庭院裡有一處小小的池塘,荷葉點綴在深幽的池水裡,少卻了令人心煩氣躁的蛙鳴聲,反而多了一絲清風在夜色下發出的嗚咽聲,鳳夙嘴角吟然一笑,猶如秋水般的眸子顯得格外清明。
院子裡種了好幾棵月櫻花和春海棠,花瓣在微風中撲簌簌的飄落飛揚,煞是好看。
髮絲和肩膀上落了不少的月櫻花和海棠花瓣,伴隨著一陣細微的腳步聲,他的肩膀上已有披風襲身,頓時暖和了許多。

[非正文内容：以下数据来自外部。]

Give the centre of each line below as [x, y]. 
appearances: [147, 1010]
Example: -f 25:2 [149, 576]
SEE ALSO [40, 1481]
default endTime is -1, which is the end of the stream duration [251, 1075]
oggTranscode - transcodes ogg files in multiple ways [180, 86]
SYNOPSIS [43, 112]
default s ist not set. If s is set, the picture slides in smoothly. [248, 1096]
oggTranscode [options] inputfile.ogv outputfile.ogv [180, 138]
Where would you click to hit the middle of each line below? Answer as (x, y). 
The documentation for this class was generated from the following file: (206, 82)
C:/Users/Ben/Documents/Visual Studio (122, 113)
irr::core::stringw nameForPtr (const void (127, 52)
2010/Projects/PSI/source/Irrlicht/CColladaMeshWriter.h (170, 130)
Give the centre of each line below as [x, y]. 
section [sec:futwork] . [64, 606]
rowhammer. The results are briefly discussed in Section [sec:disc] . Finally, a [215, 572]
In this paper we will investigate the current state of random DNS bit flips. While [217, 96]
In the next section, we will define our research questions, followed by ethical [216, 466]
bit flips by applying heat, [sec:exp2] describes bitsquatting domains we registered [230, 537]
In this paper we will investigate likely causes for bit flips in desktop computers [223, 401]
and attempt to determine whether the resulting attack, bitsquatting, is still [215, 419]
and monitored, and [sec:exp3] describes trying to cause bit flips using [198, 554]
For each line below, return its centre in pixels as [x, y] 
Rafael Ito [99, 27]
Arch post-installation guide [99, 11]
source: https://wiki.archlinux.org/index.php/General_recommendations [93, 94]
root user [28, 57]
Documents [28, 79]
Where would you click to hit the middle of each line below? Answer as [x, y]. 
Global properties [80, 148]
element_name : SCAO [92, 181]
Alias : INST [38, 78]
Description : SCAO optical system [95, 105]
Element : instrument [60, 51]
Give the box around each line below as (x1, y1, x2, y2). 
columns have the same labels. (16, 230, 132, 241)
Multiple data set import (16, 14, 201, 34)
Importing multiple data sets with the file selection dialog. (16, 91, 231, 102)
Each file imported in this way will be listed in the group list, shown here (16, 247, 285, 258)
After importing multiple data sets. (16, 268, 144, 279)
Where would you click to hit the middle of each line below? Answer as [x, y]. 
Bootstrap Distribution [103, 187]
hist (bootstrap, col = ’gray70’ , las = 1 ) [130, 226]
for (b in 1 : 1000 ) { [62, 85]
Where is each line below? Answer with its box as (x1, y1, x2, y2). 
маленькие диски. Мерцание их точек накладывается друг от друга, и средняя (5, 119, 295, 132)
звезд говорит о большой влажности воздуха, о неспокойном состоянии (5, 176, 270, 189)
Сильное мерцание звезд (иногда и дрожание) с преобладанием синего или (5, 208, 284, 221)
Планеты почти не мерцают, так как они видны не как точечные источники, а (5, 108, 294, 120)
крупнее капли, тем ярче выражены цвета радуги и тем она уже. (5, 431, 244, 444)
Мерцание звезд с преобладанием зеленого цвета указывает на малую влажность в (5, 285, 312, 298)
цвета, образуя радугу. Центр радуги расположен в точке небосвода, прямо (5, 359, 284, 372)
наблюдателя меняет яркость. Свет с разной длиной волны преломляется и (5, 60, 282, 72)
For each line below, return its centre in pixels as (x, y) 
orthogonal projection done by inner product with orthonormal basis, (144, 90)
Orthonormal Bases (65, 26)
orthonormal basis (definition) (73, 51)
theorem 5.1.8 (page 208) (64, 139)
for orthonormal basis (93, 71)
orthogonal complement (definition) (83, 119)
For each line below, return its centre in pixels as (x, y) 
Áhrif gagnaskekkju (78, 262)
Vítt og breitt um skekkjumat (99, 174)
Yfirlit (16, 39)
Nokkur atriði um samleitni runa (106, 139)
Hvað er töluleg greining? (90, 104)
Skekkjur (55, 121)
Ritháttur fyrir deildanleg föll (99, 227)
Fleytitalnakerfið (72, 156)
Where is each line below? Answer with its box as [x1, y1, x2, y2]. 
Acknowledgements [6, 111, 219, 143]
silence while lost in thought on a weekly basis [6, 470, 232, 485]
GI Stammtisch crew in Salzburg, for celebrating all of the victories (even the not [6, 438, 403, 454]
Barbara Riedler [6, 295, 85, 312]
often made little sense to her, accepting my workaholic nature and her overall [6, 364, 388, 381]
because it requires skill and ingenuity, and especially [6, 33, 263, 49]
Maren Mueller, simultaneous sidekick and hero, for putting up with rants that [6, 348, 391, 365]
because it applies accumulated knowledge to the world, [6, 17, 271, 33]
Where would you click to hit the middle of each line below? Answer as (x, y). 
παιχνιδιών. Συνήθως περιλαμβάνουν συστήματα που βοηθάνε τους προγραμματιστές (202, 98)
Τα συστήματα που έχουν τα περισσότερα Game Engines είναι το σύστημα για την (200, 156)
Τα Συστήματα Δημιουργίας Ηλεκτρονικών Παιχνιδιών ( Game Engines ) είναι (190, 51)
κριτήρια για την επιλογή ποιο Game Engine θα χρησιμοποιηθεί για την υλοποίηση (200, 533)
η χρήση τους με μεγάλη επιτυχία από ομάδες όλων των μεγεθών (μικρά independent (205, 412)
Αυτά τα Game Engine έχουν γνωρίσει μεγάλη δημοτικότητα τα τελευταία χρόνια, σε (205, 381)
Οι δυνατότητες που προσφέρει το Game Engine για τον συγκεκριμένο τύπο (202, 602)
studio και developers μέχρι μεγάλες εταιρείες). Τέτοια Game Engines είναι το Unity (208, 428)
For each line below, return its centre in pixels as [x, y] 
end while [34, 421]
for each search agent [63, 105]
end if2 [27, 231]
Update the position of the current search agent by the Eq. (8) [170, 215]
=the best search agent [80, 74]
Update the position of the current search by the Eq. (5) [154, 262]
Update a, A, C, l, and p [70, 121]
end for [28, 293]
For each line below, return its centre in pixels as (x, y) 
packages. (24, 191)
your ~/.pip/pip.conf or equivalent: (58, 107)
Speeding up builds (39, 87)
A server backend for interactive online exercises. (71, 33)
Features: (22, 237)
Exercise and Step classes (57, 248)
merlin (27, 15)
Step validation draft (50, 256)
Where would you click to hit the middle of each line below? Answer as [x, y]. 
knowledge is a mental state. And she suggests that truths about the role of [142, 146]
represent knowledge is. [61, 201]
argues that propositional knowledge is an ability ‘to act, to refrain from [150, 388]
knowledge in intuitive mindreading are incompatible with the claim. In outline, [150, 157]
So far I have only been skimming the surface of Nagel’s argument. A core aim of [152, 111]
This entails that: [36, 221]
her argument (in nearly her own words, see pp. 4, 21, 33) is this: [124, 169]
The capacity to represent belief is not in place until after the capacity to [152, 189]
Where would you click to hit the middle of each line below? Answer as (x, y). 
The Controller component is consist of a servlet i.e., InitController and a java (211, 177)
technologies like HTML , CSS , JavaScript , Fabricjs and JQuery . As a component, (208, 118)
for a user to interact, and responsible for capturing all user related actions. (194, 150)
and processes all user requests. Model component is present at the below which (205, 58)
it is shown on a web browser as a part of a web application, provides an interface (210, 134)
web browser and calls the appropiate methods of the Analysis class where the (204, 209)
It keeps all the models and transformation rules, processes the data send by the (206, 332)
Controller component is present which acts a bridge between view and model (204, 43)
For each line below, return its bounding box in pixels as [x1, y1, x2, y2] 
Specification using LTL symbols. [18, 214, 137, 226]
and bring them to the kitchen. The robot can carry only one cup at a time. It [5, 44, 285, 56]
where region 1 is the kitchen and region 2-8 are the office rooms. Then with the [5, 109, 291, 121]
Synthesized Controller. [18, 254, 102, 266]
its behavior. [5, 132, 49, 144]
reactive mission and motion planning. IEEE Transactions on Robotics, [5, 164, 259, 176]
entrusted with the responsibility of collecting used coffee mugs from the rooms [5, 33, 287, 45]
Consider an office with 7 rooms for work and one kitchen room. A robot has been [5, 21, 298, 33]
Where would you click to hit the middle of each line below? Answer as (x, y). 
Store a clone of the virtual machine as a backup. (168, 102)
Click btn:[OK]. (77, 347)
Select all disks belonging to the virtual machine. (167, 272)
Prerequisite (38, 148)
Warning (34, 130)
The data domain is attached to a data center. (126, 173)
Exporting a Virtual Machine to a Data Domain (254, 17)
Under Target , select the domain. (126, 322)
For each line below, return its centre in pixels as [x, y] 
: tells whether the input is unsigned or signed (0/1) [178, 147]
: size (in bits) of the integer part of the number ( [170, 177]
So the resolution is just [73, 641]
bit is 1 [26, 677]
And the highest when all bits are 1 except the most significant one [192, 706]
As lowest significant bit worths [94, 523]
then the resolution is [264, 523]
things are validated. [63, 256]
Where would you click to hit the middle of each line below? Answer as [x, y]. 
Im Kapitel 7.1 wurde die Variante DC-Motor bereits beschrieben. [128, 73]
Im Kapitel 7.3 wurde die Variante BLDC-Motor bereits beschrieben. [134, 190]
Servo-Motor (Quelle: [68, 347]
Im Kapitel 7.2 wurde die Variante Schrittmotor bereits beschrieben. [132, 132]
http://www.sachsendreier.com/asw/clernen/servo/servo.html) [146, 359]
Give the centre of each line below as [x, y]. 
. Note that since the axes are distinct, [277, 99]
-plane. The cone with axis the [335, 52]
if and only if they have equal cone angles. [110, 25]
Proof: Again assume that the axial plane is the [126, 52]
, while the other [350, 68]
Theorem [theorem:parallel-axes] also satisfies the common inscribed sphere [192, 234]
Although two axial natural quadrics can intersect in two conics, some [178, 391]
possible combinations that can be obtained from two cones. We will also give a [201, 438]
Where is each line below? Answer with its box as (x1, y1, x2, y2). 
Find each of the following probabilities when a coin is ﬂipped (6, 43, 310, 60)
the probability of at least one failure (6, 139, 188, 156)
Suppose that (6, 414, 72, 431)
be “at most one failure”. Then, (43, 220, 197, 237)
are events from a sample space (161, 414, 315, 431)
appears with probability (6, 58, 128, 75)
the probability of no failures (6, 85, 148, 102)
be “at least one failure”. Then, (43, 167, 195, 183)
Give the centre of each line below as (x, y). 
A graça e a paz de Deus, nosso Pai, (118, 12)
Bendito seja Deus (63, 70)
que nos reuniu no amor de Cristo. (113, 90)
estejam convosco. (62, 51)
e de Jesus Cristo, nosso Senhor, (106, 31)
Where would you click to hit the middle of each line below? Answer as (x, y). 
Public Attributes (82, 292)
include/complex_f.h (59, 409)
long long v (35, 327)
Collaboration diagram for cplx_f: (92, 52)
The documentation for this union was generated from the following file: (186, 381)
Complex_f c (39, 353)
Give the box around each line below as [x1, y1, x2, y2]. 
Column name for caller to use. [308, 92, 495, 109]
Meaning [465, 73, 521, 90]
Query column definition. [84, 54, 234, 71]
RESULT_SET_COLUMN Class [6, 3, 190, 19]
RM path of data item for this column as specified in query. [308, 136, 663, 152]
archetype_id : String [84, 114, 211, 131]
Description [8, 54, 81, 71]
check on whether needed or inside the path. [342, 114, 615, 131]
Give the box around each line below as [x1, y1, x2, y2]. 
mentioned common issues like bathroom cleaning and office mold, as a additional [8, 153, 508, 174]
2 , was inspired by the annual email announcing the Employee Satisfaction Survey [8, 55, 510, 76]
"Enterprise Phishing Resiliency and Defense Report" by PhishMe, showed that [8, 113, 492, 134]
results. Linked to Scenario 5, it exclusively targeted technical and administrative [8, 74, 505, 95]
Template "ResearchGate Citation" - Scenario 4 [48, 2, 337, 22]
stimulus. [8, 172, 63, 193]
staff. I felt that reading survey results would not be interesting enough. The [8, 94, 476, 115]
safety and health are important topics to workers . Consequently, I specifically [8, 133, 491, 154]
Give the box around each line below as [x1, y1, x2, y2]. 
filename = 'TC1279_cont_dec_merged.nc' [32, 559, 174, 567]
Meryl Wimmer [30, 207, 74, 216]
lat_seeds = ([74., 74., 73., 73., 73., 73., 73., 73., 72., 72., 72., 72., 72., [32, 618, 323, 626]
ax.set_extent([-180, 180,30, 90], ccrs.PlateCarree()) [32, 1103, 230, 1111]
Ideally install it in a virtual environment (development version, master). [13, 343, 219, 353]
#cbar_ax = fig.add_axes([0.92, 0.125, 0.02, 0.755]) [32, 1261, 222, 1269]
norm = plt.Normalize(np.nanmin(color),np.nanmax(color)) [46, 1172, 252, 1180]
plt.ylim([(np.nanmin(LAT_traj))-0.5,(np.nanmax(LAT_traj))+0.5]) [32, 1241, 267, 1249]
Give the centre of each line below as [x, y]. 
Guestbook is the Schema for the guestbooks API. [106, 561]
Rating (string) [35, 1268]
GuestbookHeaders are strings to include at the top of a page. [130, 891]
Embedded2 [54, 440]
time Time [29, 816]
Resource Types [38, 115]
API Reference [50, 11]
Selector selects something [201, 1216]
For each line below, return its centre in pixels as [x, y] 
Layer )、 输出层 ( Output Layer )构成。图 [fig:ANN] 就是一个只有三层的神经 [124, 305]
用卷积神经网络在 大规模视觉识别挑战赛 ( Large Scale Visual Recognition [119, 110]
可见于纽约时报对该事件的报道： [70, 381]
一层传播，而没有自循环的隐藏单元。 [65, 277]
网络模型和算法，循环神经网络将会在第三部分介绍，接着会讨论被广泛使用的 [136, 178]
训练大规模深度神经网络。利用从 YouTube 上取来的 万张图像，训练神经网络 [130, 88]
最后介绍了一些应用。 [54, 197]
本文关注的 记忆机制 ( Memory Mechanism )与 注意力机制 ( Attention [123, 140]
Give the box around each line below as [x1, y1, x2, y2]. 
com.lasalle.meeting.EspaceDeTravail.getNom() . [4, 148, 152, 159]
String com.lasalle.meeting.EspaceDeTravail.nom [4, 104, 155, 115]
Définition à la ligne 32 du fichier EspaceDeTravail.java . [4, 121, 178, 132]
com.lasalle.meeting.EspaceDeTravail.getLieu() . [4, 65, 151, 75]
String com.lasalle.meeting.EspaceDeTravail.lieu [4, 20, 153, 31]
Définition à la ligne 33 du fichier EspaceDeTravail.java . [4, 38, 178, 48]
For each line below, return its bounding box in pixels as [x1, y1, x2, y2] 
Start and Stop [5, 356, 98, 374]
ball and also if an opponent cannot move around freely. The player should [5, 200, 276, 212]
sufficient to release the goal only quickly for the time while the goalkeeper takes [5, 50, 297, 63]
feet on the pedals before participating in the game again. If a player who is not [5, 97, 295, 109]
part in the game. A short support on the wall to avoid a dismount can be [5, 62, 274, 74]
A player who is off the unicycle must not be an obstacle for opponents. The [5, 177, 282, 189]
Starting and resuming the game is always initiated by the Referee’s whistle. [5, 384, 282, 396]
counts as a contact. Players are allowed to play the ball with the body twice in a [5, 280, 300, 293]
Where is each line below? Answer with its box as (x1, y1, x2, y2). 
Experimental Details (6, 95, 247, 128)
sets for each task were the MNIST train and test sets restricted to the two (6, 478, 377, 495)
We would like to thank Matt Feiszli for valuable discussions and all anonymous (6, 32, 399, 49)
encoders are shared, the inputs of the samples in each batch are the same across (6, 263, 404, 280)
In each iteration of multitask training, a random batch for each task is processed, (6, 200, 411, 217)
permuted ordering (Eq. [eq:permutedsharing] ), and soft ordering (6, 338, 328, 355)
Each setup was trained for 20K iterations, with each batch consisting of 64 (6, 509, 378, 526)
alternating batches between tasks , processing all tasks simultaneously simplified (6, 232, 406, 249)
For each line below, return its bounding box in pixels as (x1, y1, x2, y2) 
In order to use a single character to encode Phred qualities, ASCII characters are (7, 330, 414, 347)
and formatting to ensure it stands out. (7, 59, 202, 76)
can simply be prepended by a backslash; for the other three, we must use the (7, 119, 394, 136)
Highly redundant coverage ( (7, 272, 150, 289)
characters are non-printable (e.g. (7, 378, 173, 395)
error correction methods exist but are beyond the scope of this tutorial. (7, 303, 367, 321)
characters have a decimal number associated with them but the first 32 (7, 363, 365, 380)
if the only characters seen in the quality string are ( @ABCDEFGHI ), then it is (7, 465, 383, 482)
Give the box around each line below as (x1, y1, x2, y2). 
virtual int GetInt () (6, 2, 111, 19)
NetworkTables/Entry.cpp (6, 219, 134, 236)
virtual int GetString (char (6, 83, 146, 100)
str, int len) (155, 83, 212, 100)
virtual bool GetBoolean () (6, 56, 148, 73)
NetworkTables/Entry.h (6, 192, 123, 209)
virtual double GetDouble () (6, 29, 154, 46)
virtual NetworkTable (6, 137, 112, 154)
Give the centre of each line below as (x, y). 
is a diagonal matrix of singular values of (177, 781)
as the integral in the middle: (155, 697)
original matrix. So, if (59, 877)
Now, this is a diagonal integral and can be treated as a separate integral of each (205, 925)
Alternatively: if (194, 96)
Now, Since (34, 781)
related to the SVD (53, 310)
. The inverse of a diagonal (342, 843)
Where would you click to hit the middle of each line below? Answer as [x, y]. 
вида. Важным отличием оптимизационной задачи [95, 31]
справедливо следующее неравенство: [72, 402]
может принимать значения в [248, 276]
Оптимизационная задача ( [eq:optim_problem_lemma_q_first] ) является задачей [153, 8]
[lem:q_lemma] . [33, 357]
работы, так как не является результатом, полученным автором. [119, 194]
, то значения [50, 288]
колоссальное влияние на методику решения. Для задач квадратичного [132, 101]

轉過身,夜色下燕簫俊雅非凡,瘦削高傲,身上透露出一股淡漠的冷意來,漂亮的雙眸流光溢彩彷彿能使紅塵迷醉。
燕子墨站在他的身後。
燕簫輕輕的喚了一聲:“什麼時候來的?”
“有一會兒了。”燕子墨冷淡的表情中浮現出柔和,開口說道:“六哥睡不著嗎?”
燕簫蒼白的面容上,那雙淡漠的眼瞳卻越發顯得迷離不定,失笑道:“我向來淺眠,說來好笑,我一心盼望夫子能夠甦醒,可當她真的醒了,卻覺得心裡失落落的,反倒徹夜輾轉難眠起來。”
燕子墨皺眉道:“六哥怕是患得患失太久,所以才會一時難以適應。太傅如今醒來,非但沒有跟六哥之間有什麼隔閡,反而越發親密,這不是六哥之前一直期望的嗎?我看你這是樂極生悲才對。”
燕簫眼眸似乎又濃了幾分,揹著光的臉上忽明忽暗,有心轉移話題,靜靜地問燕子墨:“你怎麼看待赫連定?”
燕子墨灑脫之意稍斂,心中猶豫了一下,說道:“赫連定向來嗜殺成性,部將個個驍勇善戰,足有百萬之眾,聲勢浩大。每逢出戰前,吳國百姓無不震懾恐懼。吳國若和白玉川勾結的話,臣弟擔心我軍士卒沒有鬥志,反而吳軍勢強,不可抵擋。”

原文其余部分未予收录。